:: GIVEN DATA ::
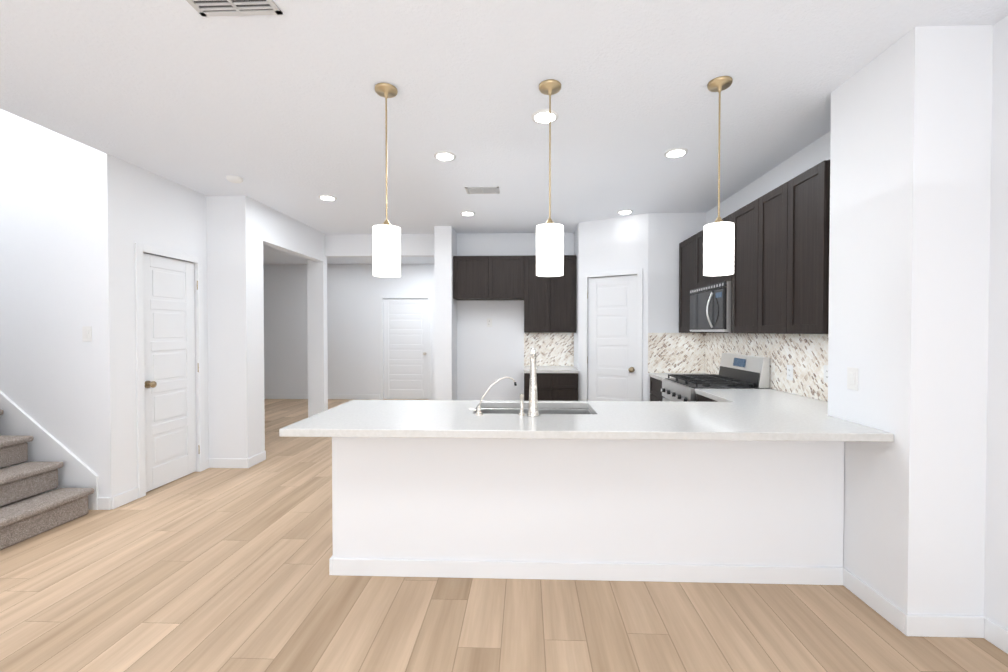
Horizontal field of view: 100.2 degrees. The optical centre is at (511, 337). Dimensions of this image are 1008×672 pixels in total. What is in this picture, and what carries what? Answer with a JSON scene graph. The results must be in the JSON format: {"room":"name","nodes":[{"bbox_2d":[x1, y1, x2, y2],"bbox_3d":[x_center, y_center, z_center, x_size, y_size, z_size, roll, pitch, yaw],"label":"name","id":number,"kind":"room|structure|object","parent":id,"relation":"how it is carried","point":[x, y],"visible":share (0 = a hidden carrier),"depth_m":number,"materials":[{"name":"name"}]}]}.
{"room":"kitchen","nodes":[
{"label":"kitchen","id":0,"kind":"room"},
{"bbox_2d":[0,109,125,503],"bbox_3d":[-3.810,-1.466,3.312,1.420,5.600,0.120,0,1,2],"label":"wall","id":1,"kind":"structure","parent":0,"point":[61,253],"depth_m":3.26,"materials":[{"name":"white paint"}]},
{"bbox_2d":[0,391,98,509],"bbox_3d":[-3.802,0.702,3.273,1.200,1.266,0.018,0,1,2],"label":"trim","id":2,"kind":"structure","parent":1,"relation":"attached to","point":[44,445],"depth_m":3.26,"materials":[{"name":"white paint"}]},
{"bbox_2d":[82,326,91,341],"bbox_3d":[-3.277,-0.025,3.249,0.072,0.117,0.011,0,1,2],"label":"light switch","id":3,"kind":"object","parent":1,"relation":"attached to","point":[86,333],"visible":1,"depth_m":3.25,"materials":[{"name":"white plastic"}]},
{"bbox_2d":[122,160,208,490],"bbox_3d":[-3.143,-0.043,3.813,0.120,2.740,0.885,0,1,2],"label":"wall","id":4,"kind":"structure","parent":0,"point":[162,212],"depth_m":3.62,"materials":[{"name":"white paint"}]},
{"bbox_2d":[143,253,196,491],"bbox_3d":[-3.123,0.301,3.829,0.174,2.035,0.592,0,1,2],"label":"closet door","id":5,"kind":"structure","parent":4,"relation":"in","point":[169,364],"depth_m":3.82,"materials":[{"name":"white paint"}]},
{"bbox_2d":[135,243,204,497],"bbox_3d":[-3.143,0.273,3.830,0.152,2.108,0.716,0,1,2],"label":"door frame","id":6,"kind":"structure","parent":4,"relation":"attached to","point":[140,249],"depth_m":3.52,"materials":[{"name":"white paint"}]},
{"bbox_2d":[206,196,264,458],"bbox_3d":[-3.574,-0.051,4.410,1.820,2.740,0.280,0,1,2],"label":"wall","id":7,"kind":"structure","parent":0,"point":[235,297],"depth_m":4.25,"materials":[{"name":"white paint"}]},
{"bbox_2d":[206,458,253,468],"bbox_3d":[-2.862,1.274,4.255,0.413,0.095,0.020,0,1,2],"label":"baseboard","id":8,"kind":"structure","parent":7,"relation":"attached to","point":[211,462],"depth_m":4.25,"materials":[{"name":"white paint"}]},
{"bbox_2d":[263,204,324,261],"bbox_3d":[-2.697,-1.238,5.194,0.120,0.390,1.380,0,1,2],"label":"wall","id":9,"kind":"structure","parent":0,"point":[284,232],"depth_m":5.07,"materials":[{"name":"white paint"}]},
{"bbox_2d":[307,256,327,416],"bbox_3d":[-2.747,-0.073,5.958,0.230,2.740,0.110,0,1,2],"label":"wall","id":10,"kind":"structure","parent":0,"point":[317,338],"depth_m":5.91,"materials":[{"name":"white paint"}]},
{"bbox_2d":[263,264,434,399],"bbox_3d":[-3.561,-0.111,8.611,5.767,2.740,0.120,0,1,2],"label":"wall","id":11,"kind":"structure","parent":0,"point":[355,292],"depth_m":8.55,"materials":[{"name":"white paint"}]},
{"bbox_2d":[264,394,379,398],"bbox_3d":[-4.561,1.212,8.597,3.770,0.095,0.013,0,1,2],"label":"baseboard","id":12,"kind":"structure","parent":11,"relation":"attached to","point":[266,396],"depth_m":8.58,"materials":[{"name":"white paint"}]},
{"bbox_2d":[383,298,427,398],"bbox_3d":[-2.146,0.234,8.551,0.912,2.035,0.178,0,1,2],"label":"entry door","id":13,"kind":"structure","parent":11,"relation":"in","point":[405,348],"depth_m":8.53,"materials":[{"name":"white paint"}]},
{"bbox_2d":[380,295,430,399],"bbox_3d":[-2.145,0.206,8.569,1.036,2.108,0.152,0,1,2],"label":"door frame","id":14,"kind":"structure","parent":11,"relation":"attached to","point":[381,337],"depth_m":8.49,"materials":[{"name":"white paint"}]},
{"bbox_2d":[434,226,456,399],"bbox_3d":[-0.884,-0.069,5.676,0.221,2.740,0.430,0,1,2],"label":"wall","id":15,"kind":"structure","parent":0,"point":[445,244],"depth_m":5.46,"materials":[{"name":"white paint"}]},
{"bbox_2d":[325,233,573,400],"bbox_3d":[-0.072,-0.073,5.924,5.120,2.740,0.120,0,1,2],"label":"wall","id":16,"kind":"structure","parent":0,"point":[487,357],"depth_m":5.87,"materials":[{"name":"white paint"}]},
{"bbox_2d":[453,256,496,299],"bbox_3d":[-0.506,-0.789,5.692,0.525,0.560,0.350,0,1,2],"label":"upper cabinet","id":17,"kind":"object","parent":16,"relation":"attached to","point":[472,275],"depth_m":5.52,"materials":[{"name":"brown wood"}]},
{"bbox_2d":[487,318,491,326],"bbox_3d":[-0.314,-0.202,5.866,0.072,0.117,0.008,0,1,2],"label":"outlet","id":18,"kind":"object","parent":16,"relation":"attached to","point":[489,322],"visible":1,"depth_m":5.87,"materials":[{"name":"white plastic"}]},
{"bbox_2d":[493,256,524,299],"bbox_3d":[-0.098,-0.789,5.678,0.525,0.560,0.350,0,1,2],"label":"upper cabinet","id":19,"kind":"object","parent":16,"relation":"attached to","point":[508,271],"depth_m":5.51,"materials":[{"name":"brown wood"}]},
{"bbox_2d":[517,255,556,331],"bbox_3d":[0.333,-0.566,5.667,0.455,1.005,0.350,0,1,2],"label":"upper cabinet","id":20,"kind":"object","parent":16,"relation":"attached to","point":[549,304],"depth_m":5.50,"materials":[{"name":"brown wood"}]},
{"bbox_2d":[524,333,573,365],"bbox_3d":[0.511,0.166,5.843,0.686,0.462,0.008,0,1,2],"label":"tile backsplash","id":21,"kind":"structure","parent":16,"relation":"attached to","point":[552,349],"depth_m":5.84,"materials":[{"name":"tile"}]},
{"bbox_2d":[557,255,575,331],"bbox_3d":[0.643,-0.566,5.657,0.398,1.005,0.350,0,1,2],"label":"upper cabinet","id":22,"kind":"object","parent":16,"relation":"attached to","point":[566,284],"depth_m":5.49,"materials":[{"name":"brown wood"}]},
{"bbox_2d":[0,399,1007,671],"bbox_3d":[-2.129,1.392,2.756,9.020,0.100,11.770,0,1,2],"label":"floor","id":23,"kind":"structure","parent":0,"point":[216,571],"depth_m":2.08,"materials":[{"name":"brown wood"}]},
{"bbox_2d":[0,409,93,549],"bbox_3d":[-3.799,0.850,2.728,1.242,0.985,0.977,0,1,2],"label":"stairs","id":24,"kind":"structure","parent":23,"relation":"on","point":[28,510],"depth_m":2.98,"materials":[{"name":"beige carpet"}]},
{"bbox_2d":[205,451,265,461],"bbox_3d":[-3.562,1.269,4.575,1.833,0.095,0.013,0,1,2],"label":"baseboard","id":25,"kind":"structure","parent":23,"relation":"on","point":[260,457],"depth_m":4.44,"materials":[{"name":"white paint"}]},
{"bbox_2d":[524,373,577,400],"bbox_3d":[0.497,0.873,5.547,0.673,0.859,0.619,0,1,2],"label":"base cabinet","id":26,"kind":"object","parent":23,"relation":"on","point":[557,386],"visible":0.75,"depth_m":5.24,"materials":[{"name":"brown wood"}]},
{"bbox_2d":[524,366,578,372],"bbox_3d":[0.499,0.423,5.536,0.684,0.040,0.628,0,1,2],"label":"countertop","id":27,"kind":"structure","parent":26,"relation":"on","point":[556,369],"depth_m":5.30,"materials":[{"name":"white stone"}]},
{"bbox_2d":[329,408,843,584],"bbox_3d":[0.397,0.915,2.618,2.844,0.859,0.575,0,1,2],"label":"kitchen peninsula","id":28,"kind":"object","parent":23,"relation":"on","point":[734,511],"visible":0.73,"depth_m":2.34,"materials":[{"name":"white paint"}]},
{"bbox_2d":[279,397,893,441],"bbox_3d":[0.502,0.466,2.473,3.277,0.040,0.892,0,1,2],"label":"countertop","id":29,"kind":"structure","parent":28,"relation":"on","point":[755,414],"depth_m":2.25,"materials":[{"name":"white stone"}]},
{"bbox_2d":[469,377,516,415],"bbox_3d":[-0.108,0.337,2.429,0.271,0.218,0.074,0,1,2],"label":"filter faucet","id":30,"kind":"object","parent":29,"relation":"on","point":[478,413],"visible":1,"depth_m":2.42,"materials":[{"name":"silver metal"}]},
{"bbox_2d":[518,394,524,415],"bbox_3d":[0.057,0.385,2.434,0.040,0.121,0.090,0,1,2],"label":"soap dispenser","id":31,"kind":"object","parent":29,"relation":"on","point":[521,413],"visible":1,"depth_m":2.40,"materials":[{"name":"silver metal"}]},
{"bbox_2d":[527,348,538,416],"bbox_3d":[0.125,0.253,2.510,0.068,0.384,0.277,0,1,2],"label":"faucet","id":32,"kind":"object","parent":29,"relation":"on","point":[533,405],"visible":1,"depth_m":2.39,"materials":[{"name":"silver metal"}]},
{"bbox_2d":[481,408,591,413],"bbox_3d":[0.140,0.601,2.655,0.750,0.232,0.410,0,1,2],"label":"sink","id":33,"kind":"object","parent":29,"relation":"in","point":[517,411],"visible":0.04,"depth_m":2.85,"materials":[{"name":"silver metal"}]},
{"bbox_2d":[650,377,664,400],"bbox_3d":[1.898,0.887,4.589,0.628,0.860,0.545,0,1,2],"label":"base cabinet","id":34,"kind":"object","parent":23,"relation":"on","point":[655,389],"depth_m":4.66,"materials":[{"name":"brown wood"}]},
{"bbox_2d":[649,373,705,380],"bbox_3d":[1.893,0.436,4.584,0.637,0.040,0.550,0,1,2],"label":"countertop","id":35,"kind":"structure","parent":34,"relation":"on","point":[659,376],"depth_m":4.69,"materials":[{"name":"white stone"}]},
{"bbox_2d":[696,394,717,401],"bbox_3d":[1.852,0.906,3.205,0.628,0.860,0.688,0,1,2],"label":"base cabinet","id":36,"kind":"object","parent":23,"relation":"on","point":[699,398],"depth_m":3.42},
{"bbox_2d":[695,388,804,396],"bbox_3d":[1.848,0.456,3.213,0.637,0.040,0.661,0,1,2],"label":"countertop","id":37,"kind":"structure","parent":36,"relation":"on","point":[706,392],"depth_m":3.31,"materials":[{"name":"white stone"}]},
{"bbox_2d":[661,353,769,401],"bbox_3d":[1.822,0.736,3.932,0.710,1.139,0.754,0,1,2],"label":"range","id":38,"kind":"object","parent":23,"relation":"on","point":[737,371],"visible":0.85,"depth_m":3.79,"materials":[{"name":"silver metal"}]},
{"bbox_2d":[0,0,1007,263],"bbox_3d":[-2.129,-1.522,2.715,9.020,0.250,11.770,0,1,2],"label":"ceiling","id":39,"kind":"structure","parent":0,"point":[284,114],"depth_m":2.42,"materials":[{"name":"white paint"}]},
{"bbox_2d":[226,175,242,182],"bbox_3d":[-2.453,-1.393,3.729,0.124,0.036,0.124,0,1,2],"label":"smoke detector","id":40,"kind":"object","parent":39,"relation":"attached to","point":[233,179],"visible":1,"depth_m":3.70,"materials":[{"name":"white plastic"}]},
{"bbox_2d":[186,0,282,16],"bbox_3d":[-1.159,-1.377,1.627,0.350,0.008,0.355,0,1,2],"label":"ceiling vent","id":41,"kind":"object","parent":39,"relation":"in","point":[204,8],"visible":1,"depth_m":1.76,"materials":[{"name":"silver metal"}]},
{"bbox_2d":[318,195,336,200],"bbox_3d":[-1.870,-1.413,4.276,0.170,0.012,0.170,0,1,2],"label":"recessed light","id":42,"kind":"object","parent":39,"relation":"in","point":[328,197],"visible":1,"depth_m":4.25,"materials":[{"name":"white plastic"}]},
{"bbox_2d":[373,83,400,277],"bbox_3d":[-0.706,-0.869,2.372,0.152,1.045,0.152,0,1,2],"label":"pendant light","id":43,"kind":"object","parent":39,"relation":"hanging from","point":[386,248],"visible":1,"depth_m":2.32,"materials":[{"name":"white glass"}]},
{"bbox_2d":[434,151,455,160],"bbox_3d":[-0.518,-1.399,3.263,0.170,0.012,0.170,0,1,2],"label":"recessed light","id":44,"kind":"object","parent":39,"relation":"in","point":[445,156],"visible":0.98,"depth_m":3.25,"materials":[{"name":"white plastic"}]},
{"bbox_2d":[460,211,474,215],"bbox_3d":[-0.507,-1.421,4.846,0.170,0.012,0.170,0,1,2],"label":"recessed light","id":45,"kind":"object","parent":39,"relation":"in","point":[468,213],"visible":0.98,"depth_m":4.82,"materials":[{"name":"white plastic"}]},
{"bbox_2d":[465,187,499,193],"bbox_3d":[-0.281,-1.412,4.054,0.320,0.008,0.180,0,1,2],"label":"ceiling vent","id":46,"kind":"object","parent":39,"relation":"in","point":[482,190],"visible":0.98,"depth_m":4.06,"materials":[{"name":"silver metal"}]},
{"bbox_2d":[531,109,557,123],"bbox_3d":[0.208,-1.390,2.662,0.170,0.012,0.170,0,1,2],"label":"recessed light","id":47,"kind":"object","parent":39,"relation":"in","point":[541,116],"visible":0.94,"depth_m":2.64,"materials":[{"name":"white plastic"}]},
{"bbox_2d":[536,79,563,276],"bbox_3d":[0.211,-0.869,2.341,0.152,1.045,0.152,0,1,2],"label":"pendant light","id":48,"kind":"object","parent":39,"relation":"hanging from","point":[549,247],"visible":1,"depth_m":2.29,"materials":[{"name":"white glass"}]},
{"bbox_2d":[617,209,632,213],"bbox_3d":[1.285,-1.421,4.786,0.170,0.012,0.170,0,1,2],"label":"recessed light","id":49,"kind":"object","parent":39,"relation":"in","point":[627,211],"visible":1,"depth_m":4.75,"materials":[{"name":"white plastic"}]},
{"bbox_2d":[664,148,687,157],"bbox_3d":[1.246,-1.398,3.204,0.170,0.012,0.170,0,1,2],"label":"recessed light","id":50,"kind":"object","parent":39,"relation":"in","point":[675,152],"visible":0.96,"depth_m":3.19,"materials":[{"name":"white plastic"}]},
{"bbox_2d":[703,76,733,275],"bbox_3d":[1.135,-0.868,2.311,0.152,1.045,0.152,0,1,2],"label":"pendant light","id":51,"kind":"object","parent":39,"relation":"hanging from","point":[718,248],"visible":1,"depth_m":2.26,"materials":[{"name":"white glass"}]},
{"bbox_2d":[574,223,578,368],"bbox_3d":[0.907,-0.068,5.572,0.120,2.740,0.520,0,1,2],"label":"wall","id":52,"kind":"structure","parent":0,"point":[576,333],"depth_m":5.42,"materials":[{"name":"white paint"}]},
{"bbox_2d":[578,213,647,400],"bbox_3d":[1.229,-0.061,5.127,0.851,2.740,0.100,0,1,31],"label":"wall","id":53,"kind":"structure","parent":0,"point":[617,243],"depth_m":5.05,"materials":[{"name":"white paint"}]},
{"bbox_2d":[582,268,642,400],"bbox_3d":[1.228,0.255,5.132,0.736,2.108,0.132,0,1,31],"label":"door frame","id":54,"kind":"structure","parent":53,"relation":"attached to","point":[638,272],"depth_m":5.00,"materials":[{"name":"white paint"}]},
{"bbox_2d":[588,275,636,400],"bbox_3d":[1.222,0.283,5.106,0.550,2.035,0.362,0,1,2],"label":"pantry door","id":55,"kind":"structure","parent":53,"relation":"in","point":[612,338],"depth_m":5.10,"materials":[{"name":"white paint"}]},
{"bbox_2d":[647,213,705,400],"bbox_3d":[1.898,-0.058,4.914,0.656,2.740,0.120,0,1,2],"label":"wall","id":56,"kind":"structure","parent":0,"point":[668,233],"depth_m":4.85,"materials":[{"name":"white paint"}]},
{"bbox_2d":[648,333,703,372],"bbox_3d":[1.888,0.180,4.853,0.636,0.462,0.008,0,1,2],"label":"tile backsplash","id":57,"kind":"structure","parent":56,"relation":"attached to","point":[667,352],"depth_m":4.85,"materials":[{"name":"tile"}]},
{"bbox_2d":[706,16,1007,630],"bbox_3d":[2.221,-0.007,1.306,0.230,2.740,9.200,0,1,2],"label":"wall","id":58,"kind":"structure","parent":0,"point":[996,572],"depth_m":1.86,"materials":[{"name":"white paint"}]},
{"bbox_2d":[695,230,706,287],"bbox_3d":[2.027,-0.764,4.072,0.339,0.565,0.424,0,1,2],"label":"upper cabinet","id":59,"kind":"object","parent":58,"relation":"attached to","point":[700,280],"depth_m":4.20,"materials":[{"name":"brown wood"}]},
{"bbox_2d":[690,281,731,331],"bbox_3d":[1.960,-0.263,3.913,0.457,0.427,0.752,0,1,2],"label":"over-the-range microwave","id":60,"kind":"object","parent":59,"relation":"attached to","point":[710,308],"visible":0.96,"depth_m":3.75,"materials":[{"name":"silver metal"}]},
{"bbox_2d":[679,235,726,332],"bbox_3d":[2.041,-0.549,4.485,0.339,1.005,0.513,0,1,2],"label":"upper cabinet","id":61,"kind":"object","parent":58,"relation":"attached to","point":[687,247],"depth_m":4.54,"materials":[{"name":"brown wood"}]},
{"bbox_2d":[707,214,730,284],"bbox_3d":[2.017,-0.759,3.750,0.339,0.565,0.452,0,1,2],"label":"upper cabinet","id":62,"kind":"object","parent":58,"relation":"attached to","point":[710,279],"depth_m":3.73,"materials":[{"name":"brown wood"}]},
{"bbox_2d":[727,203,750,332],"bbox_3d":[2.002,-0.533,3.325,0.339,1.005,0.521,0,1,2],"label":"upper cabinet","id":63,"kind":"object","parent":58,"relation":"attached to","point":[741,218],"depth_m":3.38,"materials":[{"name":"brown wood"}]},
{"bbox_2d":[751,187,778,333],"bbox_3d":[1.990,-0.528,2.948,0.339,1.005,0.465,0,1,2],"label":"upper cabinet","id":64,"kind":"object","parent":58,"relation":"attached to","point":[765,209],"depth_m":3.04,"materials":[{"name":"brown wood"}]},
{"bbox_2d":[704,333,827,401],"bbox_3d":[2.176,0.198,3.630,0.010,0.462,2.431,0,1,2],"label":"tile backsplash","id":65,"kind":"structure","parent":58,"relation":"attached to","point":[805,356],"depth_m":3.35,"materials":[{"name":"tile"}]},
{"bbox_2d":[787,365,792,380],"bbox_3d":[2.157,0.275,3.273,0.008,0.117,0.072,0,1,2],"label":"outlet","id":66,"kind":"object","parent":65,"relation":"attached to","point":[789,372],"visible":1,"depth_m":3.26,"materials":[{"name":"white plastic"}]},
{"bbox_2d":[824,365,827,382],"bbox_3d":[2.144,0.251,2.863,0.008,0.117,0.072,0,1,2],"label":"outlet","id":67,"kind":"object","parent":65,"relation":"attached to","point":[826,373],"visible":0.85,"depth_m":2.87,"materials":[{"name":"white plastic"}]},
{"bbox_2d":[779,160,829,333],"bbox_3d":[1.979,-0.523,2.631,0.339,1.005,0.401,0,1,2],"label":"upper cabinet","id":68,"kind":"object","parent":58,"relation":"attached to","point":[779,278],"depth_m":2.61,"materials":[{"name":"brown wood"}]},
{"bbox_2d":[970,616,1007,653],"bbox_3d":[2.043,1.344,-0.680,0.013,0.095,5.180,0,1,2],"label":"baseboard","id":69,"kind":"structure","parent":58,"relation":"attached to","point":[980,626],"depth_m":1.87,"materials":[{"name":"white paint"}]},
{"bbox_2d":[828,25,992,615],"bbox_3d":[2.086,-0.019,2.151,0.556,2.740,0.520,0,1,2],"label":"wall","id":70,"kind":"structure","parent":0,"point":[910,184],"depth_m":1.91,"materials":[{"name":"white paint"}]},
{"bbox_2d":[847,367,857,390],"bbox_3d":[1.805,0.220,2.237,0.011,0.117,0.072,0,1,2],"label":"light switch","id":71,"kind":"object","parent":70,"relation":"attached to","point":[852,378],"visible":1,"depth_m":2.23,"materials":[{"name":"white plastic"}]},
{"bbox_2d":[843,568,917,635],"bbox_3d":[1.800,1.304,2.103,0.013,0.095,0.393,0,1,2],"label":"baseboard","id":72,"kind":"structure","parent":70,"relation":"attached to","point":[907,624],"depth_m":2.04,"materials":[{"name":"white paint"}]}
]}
:::
▶ **PROBLEM DETAILS**
From the entries above, copy every line that holds the word "kitchen".

▶ **TASK RESPONSE**
{"room":"kitchen","nodes":[
{"label":"kitchen","id":0,"kind":"room"},
{"bbox_2d":[329,408,843,584],"bbox_3d":[0.397,0.915,2.618,2.844,0.859,0.575,0,1,2],"label":"kitchen peninsula","id":28,"kind":"object","parent":23,"relation":"on","point":[734,511],"visible":0.73,"depth_m":2.34,"materials":[{"name":"white paint"}]},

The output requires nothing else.